Je suis le ténébreux, le veuf, l’inconsolé,

Le prince d’Aquitaine à la tour abolie,

Ma seule étoile est morte, et mon luth constellé

Porte le soleil noir de la mélancolie

            Gérard connut le « baiser de la reine » en se pendant à un arbre. Ressentit-il la voie suivante, celle du nulle-part ?

            La voie de la Souffrance fait mauvais ménage avec la voie de la Fraternité celle de la joie, si on ne travaille que sur elle. En Maçonnerie, nous ne travaillons pas du tout la peur et l’attrait mêlés de la mort ; d’où la dispute envenimée entre Jacques Lapersonne et Daniel Beresniak, lui qui connut, par sa famille, les atrocités nazies. La mort désirée par Hiram, en se noyant dans le brasier de la Mer d’airain, sera, en fait, l’épreuve de la souffrance ultime, l’acceptation de la fin de la vie.

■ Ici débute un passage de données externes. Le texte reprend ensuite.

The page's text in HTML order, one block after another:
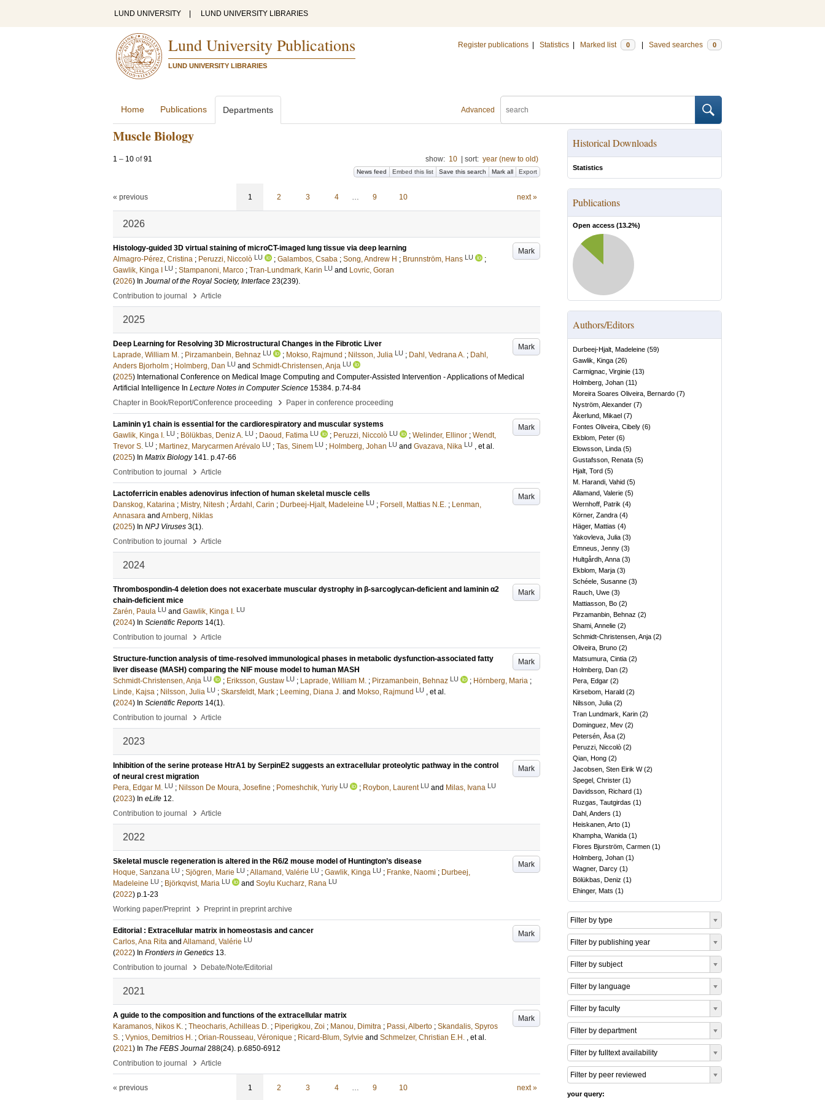
LUND UNIVERSITY LUND UNIVERSITY LIBRARIES
Lund University Publications
LUND UNIVERSITY LIBRARIES
Register publications Statistics Marked list 0 Saved searches 0
Advanced
Home Publications Departments
Muscle Biology
1 – 10 of91 show: 10 sort: year (new to old)
News feed Embed this list Save this search Mark all Export
« previous 1 2 3 4 … 9 10 next »
2026
Mark
Histology-guided 3D virtual staining of microCT-imaged lung tissue via deep learning
Almagro-Pérez, Cristina ; Peruzzi, Niccolò LU ; Galambos, Csaba ; Song, Andrew H ; Brunnström, Hans LU
;
Gawlik, Kinga I
LU ; Stampanoni, Marco ; Tran-Lundmark, Karin LU and Lovric, Goran
(2026) In Journal of the Royal Society, Interface 23(239).
Contribution to journal
› Article
2025
Mark
Deep Learning for Resolving 3D Microstructural Changes in the Fibrotic Liver
Laprade, William M. ; Pirzamanbein, Behnaz LU ; Mokso, Rajmund ; Nilsson, Julia LU ; Dahl, Vedrana A. ; Dahl,
Anders Bjorholm ; Holmberg, Dan LU and Schmidt-Christensen, Anja LU
(2025) International Conference on Medical Image Computing and Computer-Assisted Intervention - Applications of Medical
Artificial Intelligence In Lecture Notes in Computer Science 15384. p.74-84
Chapter in Book/Report/Conference proceeding
› Paper in conference proceeding
Mark
Laminin γ1 chain is essential for the cardiorespiratory and muscular systems
Gawlik, Kinga I. LU ; Bölükbas, Deniz A. LU ; Daoud, Fatima LU ; Peruzzi, Niccolò LU ; Welinder, Ellinor ; Wendt,
Trevor S. LU ; Martinez, Marycarmen Arévalo LU ; Tas, Sinem LU ; Holmberg, Johan LU and Gvazava, Nika LU , et al.
(2025) In Matrix Biology 141. p.47-66
Contribution to journal
› Article
Mark
Lactoferricin enables adenovirus infection of human skeletal muscle cells
Danskog, Katarina ; Mistry, Nitesh ; Årdahl, Carin ; Durbeej-Hjalt, Madeleine LU ; Forsell, Mattias N.E. ; Lenman,
Annasara and Arnberg, Niklas
(2025) In NPJ Viruses 3(1).
Contribution to journal
› Article
2024
Mark
Thrombospondin-4 deletion does not exacerbate muscular dystrophy in β-sarcoglycan-deficient and laminin α2
chain-deficient mice
Zarén, Paula LU and Gawlik, Kinga I. LU
(2024) In Scientific Reports 14(1).
Contribution to journal
› Article
Mark
Structure-function analysis of time-resolved immunological phases in metabolic dysfunction-associated fatty
liver disease (MASH) comparing the NIF mouse model to human MASH
Schmidt-Christensen, Anja LU ; Eriksson, Gustaw LU ; Laprade, William M. ; Pirzamanbein, Behnaz LU ; Hörnberg, Maria ;
Linde, Kajsa ; Nilsson, Julia LU ; Skarsfeldt, Mark ; Leeming, Diana J. and Mokso, Rajmund LU , et al.
(2024) In Scientific Reports 14(1).
Contribution to journal
› Article
2023
Mark
Inhibition of the serine protease HtrA1 by SerpinE2 suggests an extracellular proteolytic pathway in the control
of neural crest migration
Pera, Edgar M. LU ; Nilsson De Moura, Josefine ; Pomeshchik, Yuriy LU ; Roybon, Laurent LU and Milas, Ivana LU
(2023) In eLife 12.
Contribution to journal
› Article
2022
Mark
Skeletal muscle regeneration is altered in the R6/2 mouse model of Huntington’s disease
Hoque, Sanzana LU ; Sjögren, Marie LU ;Allamand, Valérie LU ; Gawlik, Kinga LU ; Franke, Naomi ; Durbeej,
Madeleine LU ; Björkqvist, Maria LU and Soylu Kucharz, Rana LU
(2022) p.1-23
Working paper/Preprint
› Preprint in preprint archive
Mark
Editorial : Extracellular matrix in homeostasis and cancer
Carlos, Ana Rita and Allamand, Valérie LU
(2022) In Frontiers in Genetics 13.
Contribution to journal
› Debate/Note/Editorial
2021
Mark
A guide to the composition and functions of the extracellular matrix
Karamanos, Nikos K. ; Theocharis, Achilleas D. ; Piperigkou, Zoi ; Manou, Dimitra ; Passi, Alberto ; Skandalis, Spyros
S. ; Vynios, Demitrios H. ; Orian-Rousseau, Véronique ; Ricard-Blum, Sylvie and Schmelzer, Christian E.H. , et al.
(2021) In The FEBS Journal 288(24). p.6850-6912
Contribution to journal
› Article
« previous 1 2 3 4 … 9 10 next »
Historical Downloads
Statistics
Publications
Open access (13.2%)
Authors/Editors
Durbeej-Hjalt, Madeleine (59)
Gawlik, Kinga (26)
Carmignac, Virginie (13)
Holmberg, Johan (11)
Moreira Soares Oliveira, Bernardo (7)
Nyström, Alexander (7)
Åkerlund, Mikael (7)
Fontes Oliveira, Cibely (6)
Ekblom, Peter (6)
Elowsson, Linda (5)
Gustafsson, Renata (5)
Hjalt, Tord (5)
M. Harandi, Vahid (5)
Allamand, Valerie (5)
Wernhoff, Patrik (4)
Körner, Zandra (4)
Häger, Mattias (4)
Yakovleva, Julia (3)
Emneus, Jenny (3)
Hultgårdh, Anna (3)
Ekblom, Marja (3)
Schéele, Susanne (3)
Rauch, Uwe (3)
Mattiasson, Bo (2)
Pirzamanbin, Behnaz (2)
Shami, Annelie (2)
Schmidt-Christensen, Anja (2)
Oliveira, Bruno (2)
Matsumura, Cintia (2)
Holmberg, Dan (2)
Pera, Edgar (2)
Kirsebom, Harald (2)
Nilsson, Julia (2)
Tran Lundmark, Karin (2)
Dominguez, Mev (2)
Petersén, Åsa (2)
Peruzzi, Niccolò (2)
Qian, Hong (2)
Jacobsen, Sten Eirik W(2)
Spegel, Christer (1)
Davidsson, Richard (1)
Ruzgas, Tautgirdas (1)
Dahl, Anders (1)
Heiskanen, Arto (1)
Khampha, Wanida (1)
Flores Bjurström, Carmen (1)
Holmberg, Johan (1)
Wagner, Darcy (1)
Bölükbas, Deniz (1)
Ehinger, Mats (1)
Filter by type
Filter by publishing year
Filter by subject
Filter by language
Filter by faculty
Filter by department
Filter by fulltext availability
Filter by peer reviewed
your query:

Mais Hiram fait partie de ceux et celles qui osent regarder la mort en face et, de ce fait, atteignent la dernière voie, le nulle-part.

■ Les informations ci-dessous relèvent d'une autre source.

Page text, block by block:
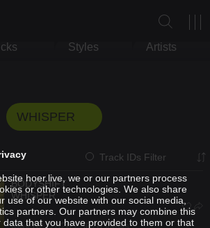
Styles Artists
WHISPER
Track IDs Filter
BODYSHIFT
WHISPER
hoer.live, we or our partners process
or other technologies. We also share
use of our website with our social media,
partners. Our partners may combine this
data that you have provided to them or that
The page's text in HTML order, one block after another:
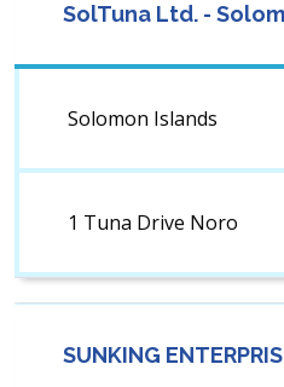
SolTuna Ltd. -
Solomon Islands
1 Tuna Drive Noro
SUNKING
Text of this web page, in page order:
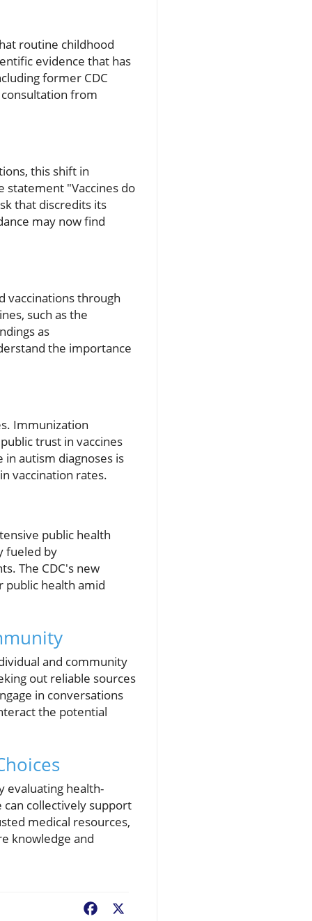
routine childhood
evidence that has
former CDC
from
this shift in
statement "Vaccines do
that discredits its
may now find
vaccinations through
such as the
as
the importance
Immunization
trust in vaccines
autism diagnoses is
vaccination rates.
public health
fueled by
The CDC's new
public health amid
and community
out reliable sources
in conversations
the potential
evaluating health-
collectively support
medical resources,
knowledge and
Facebook
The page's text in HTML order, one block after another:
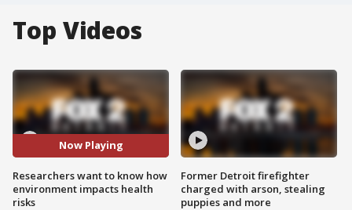
Top Videos
Now Playing
Researchers want to know how
environment impacts health
risks
Former Detroit firefighter
charged with arson, stealing
puppies and more
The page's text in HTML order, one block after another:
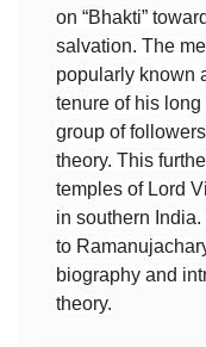
on “Bhakti”
salvation. The
popularly known
tenure of his
group of
theory. This
temples of Lord
in southern
to
biography and
theory.
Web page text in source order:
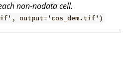
non-nodata cell.
output='cos_dem.tif')

            La voie du NULLE-PART, dans la sensation brumeuse – Indescriptible, d’être partout, dans l’énergie non point de l’univers mais du multivers. Rien dans les rituels sinon, de-ci de-là, des allusions. Sauf dans certains qui osent évoquer le « Un et le Tout », sorte de résumé de la dispersion quantique, parfois ressentie dans le mutisme complet. Peut-être celui que nous embrasserons après le passage de la Mort.

            Fraternité, Souffrance et Nulle part interloquent et convoquent les profondeurs du vagabondage initiatique. Ce sont les messages subliminaux. Ils sont clairs, au moins dans la doxa , faute de l’être dans le creux de son humanitude : La joie et l’être ensemble, dans le vécu plus ou moins réel ( ) des Loges. Puis, dans la voie de la Souffrance, l’intériorité et la solitude. Le cabinet de réflexion et autres endroits d’attente, pour l’élu(e) de sa future cérémonie. Mais la souffrance n’y est pas convoquée rituellement. Dans la voie du Nulle-part, toute sensation de vie ici-bas, plantes et animaux, dont nous, les humanimaux (néologisme de Daniel B.) , est abolie. Le vertige seul pour humer de nos pauvres narines, le partout et l’énergie cosmique. Certain(es), en tenue, dans des moments d’ivresses sans saccades, partiraient ainsi. Dans cet ailleurs…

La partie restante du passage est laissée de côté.